**TASK STATEMENT**
Exactly as written, print out each entry in the data, with no pictures.

*** DATA SHOWN ***

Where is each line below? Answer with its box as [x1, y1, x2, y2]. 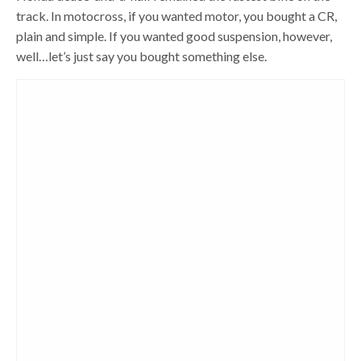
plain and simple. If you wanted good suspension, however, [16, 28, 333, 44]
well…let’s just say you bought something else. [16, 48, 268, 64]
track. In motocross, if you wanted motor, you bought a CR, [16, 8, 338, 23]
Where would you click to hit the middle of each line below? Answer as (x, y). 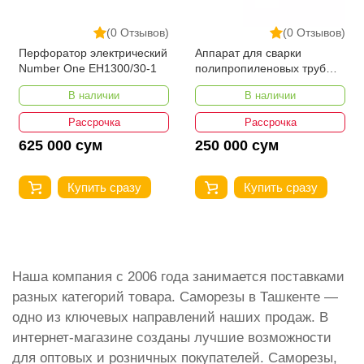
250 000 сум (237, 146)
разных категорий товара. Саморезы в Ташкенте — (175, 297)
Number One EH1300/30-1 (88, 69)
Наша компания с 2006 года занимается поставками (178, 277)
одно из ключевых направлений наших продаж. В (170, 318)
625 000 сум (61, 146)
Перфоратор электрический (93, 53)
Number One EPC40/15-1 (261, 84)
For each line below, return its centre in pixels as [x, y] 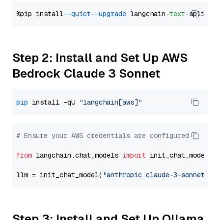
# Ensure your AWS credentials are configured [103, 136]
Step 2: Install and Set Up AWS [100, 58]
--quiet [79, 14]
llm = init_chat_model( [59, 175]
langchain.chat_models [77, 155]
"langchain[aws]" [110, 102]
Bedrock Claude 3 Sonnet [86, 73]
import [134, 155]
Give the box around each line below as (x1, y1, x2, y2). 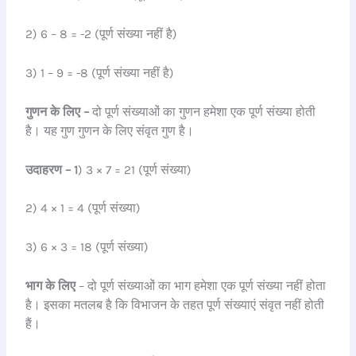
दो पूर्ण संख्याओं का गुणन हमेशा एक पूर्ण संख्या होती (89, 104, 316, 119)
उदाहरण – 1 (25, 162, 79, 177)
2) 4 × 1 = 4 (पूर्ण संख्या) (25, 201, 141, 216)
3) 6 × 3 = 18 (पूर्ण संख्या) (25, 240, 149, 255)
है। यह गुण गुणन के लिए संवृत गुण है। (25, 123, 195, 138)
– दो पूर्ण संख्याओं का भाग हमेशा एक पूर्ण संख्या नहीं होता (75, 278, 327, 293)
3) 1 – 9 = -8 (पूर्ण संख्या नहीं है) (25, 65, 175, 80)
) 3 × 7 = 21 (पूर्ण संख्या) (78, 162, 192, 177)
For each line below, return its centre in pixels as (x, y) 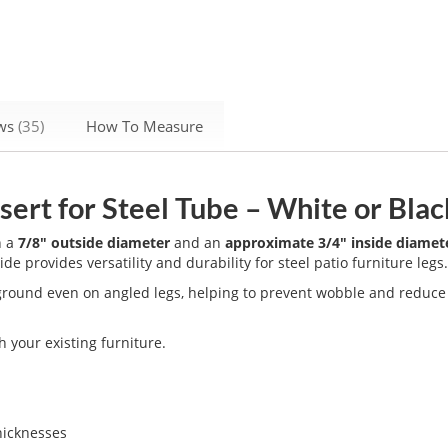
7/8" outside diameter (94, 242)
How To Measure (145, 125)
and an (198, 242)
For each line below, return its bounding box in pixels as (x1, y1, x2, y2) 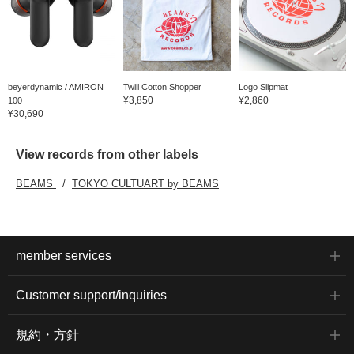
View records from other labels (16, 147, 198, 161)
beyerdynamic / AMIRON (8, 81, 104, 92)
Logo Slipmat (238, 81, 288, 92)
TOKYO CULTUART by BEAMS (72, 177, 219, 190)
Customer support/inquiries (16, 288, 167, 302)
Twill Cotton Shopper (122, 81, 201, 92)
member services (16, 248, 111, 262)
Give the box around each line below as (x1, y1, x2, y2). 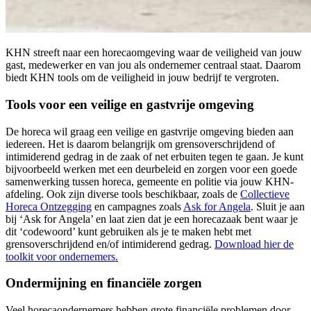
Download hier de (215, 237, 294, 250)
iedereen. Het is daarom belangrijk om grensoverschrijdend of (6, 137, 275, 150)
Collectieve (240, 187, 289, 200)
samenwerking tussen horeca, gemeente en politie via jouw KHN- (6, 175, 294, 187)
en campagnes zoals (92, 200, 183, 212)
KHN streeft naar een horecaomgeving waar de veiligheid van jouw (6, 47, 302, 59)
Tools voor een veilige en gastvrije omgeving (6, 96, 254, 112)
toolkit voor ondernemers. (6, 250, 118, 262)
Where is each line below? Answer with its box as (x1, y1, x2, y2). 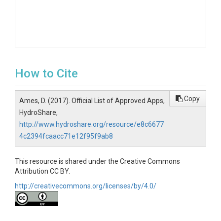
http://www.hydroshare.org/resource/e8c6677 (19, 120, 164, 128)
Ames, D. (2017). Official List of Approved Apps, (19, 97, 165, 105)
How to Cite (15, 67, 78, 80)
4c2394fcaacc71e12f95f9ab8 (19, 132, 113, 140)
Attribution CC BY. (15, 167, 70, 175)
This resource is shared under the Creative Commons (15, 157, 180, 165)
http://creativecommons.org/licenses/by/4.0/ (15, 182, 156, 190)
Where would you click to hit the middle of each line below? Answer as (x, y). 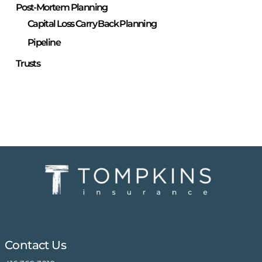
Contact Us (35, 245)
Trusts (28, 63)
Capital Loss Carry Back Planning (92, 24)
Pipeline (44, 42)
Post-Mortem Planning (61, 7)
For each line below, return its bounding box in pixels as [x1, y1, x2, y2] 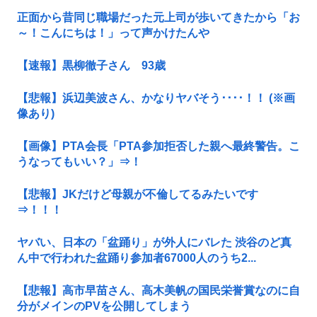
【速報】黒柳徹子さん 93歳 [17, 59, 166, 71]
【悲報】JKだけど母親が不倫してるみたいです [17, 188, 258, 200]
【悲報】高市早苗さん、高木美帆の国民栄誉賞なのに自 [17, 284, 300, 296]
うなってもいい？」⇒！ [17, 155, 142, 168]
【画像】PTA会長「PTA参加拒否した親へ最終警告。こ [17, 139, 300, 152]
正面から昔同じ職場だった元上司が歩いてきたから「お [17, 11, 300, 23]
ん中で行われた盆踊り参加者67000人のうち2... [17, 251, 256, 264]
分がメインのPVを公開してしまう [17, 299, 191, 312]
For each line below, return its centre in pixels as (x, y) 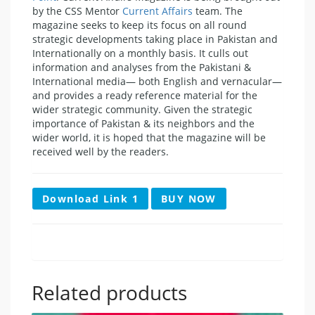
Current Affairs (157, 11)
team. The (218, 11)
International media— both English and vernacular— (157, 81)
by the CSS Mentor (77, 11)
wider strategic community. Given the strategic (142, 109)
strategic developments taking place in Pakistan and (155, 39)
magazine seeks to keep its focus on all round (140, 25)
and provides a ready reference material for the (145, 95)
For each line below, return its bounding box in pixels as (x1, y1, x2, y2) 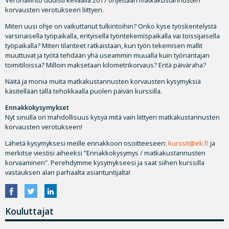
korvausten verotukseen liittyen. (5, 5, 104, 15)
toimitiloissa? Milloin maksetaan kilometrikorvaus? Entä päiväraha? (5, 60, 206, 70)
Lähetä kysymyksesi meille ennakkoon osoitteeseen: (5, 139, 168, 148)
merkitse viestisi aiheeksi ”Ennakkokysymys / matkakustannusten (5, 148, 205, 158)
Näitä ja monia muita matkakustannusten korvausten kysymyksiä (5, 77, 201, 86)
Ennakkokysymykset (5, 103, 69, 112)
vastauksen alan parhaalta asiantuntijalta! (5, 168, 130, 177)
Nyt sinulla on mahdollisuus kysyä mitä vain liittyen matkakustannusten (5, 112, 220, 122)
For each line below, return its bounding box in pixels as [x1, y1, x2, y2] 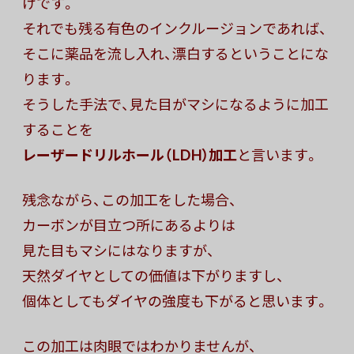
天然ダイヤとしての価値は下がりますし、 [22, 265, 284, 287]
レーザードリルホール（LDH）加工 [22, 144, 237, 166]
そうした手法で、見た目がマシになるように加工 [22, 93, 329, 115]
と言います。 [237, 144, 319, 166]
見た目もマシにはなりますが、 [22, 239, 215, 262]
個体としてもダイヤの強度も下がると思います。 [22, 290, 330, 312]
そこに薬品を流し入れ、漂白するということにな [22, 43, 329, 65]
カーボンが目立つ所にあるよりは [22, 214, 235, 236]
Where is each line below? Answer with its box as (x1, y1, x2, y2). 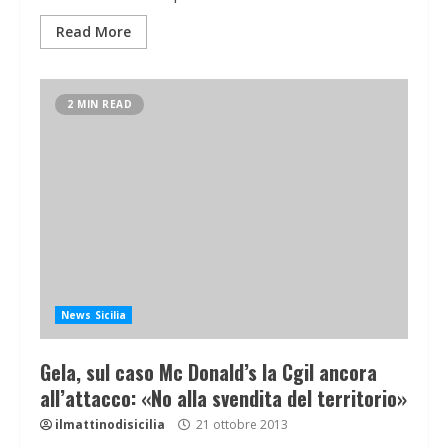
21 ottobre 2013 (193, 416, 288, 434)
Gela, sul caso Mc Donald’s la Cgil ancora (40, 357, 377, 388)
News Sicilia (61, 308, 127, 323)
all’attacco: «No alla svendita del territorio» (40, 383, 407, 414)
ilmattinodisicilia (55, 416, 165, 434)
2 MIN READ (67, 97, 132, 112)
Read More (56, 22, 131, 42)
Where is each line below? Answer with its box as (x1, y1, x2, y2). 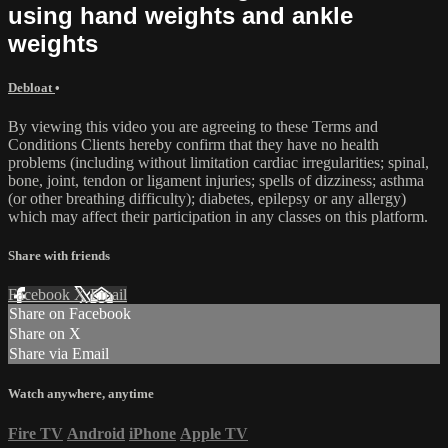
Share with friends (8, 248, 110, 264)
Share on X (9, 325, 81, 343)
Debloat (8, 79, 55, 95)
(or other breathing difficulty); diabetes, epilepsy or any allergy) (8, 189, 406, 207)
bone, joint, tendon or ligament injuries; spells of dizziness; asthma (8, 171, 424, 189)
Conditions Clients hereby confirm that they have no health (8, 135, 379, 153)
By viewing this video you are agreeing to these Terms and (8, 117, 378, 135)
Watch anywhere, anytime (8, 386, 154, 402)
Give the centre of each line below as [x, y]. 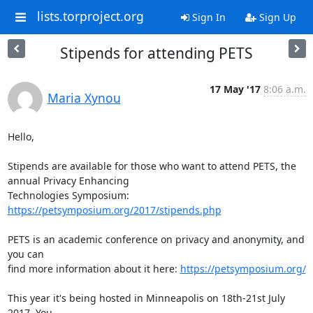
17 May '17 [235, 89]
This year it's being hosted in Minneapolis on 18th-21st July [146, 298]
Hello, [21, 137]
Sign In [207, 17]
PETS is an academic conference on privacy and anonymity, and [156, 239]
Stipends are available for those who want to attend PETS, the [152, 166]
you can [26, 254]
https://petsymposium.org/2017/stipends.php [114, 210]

*** End of DATA SHOWN ***

**RESPONSE TO THIS TASK**
Where is each line below? Answer with its box as [x1, y1, x2, y2]. 
plain and simple. If you wanted good suspension, however, [16, 28, 333, 44]
well…let’s just say you bought something else. [16, 48, 268, 64]
track. In motocross, if you wanted motor, you bought a CR, [16, 8, 338, 23]
Where would you click to hit the middle of each line below? Answer as (x, y). 
250 000 сум (237, 146)
разных категорий товара. Саморезы в Ташкенте — (175, 297)
Number One EH1300/30-1 (88, 69)
Наша компания с 2006 года занимается поставками (178, 277)
одно из ключевых направлений наших продаж. В (170, 318)
625 000 сум (61, 146)
Перфоратор электрический (93, 53)
Number One EPC40/15-1 (261, 84)
For each line below, return its centre in pixels as [x, y] 
# Ensure your AWS credentials are configured [103, 136]
Step 2: Install and Set Up AWS [100, 58]
--quiet [79, 14]
llm = init_chat_model( [59, 175]
langchain.chat_models [77, 155]
"langchain[aws]" [110, 102]
Bedrock Claude 3 Sonnet [86, 73]
import [134, 155]
Give the box around each line below as (x1, y1, x2, y2). 
दो पूर्ण संख्याओं का गुणन हमेशा एक पूर्ण संख्या होती (89, 104, 316, 119)
उदाहरण – 1 (25, 162, 79, 177)
2) 4 × 1 = 4 (पूर्ण संख्या) (25, 201, 141, 216)
3) 6 × 3 = 18 (पूर्ण संख्या) (25, 240, 149, 255)
है। यह गुण गुणन के लिए संवृत गुण है। (25, 123, 195, 138)
– दो पूर्ण संख्याओं का भाग हमेशा एक पूर्ण संख्या नहीं होता (75, 278, 327, 293)
3) 1 – 9 = -8 (पूर्ण संख्या नहीं है) (25, 65, 175, 80)
) 3 × 7 = 21 (पूर्ण संख्या) (78, 162, 192, 177)
For each line below, return its centre in pixels as (x, y) 
7/8" outside diameter (94, 242)
How To Measure (145, 125)
and an (198, 242)
For each line below, return its bounding box in pixels as (x1, y1, x2, y2) 
View records from other labels (16, 147, 198, 161)
beyerdynamic / AMIRON (8, 81, 104, 92)
Logo Slipmat (238, 81, 288, 92)
TOKYO CULTUART by BEAMS (72, 177, 219, 190)
Customer support/inquiries (16, 288, 167, 302)
Twill Cotton Shopper (122, 81, 201, 92)
member services (16, 248, 111, 262)
Give the box around each line below as (x1, y1, x2, y2). 
Download hier de (215, 237, 294, 250)
iedereen. Het is daarom belangrijk om grensoverschrijdend of (6, 137, 275, 150)
Collectieve (240, 187, 289, 200)
samenwerking tussen horeca, gemeente en politie via jouw KHN- (6, 175, 294, 187)
en campagnes zoals (92, 200, 183, 212)
KHN streeft naar een horecaomgeving waar de veiligheid van jouw (6, 47, 302, 59)
Tools voor een veilige en gastvrije omgeving (6, 96, 254, 112)
toolkit voor ondernemers. (6, 250, 118, 262)
Where is each line below? Answer with its box as (x1, y1, x2, y2). 
http://www.hydroshare.org/resource/e8c6677 (19, 120, 164, 128)
Ames, D. (2017). Official List of Approved Apps, (19, 97, 165, 105)
How to Cite (15, 67, 78, 80)
4c2394fcaacc71e12f95f9ab8 (19, 132, 113, 140)
Attribution CC BY. (15, 167, 70, 175)
This resource is shared under the Creative Commons (15, 157, 180, 165)
http://creativecommons.org/licenses/by/4.0/ (15, 182, 156, 190)
Where would you click to hit the middle of each line below? Answer as (x, y). 
Contact Us (35, 245)
Trusts (28, 63)
Capital Loss Carry Back Planning (92, 24)
Pipeline (44, 42)
Post-Mortem Planning (61, 7)
For each line below, return its bounding box in pixels as [x1, y1, x2, y2] 
【速報】黒柳徹子さん 93歳 [17, 59, 166, 71]
【悲報】JKだけど母親が不倫してるみたいです [17, 188, 258, 200]
【悲報】高市早苗さん、高木美帆の国民栄誉賞なのに自 [17, 284, 300, 296]
うなってもいい？」⇒！ [17, 155, 142, 168]
【画像】PTA会長「PTA参加拒否した親へ最終警告。こ [17, 139, 300, 152]
正面から昔同じ職場だった元上司が歩いてきたから「お [17, 11, 300, 23]
ん中で行われた盆踊り参加者67000人のうち2... [17, 251, 256, 264]
分がメインのPVを公開してしまう [17, 299, 191, 312]
For each line below, return its centre in pixels as (x, y) 
Current Affairs (157, 11)
team. The (218, 11)
International media— both English and vernacular— (157, 81)
by the CSS Mentor (77, 11)
wider strategic community. Given the strategic (142, 109)
strategic developments taking place in Pakistan and (155, 39)
magazine seeks to keep its focus on all round (140, 25)
and provides a ready reference material for the (145, 95)
For each line below, return its bounding box in pixels as (x1, y1, x2, y2) 
korvausten verotukseen liittyen. (5, 5, 104, 15)
toimitiloissa? Milloin maksetaan kilometrikorvaus? Entä päiväraha? (5, 60, 206, 70)
Lähetä kysymyksesi meille ennakkoon osoitteeseen: (5, 139, 168, 148)
merkitse viestisi aiheeksi ”Ennakkokysymys / matkakustannusten (5, 148, 205, 158)
Näitä ja monia muita matkakustannusten korvausten kysymyksiä (5, 77, 201, 86)
Ennakkokysymykset (5, 103, 69, 112)
vastauksen alan parhaalta asiantuntijalta! (5, 168, 130, 177)
Nyt sinulla on mahdollisuus kysyä mitä vain liittyen matkakustannusten (5, 112, 220, 122)
For each line below, return its bounding box in pixels as [x1, y1, x2, y2] 
天然ダイヤとしての価値は下がりますし、 [22, 265, 284, 287]
レーザードリルホール（LDH）加工 [22, 144, 237, 166]
そうした手法で、見た目がマシになるように加工 [22, 93, 329, 115]
と言います。 [237, 144, 319, 166]
見た目もマシにはなりますが、 [22, 239, 215, 262]
個体としてもダイヤの強度も下がると思います。 [22, 290, 330, 312]
そこに薬品を流し入れ、漂白するということにな [22, 43, 329, 65]
カーボンが目立つ所にあるよりは [22, 214, 235, 236]
Where is each line below? Answer with its box as (x1, y1, x2, y2). 
21 ottobre 2013 (193, 416, 288, 434)
Gela, sul caso Mc Donald’s la Cgil ancora (40, 357, 377, 388)
News Sicilia (61, 308, 127, 323)
all’attacco: «No alla svendita del territorio» (40, 383, 407, 414)
ilmattinodisicilia (55, 416, 165, 434)
2 MIN READ (67, 97, 132, 112)
Read More (56, 22, 131, 42)
Where is each line below? Answer with its box as (x1, y1, x2, y2). 
Share with friends (8, 248, 110, 264)
Share on X (9, 325, 81, 343)
Debloat (8, 79, 55, 95)
(or other breathing difficulty); diabetes, epilepsy or any allergy) (8, 189, 406, 207)
bone, joint, tendon or ligament injuries; spells of dizziness; asthma (8, 171, 424, 189)
Conditions Clients hereby confirm that they have no health (8, 135, 379, 153)
By viewing this video you are agreeing to these Terms and (8, 117, 378, 135)
Watch anywhere, anytime (8, 386, 154, 402)
Give the centre of each line below as [x, y]. 
17 May '17 [235, 89]
This year it's being hosted in Minneapolis on 18th-21st July [146, 298]
Hello, [21, 137]
Sign In [207, 17]
PETS is an academic conference on privacy and anonymity, and [156, 239]
Stipends are available for those who want to attend PETS, the [152, 166]
you can [26, 254]
https://petsymposium.org/2017/stipends.php [114, 210]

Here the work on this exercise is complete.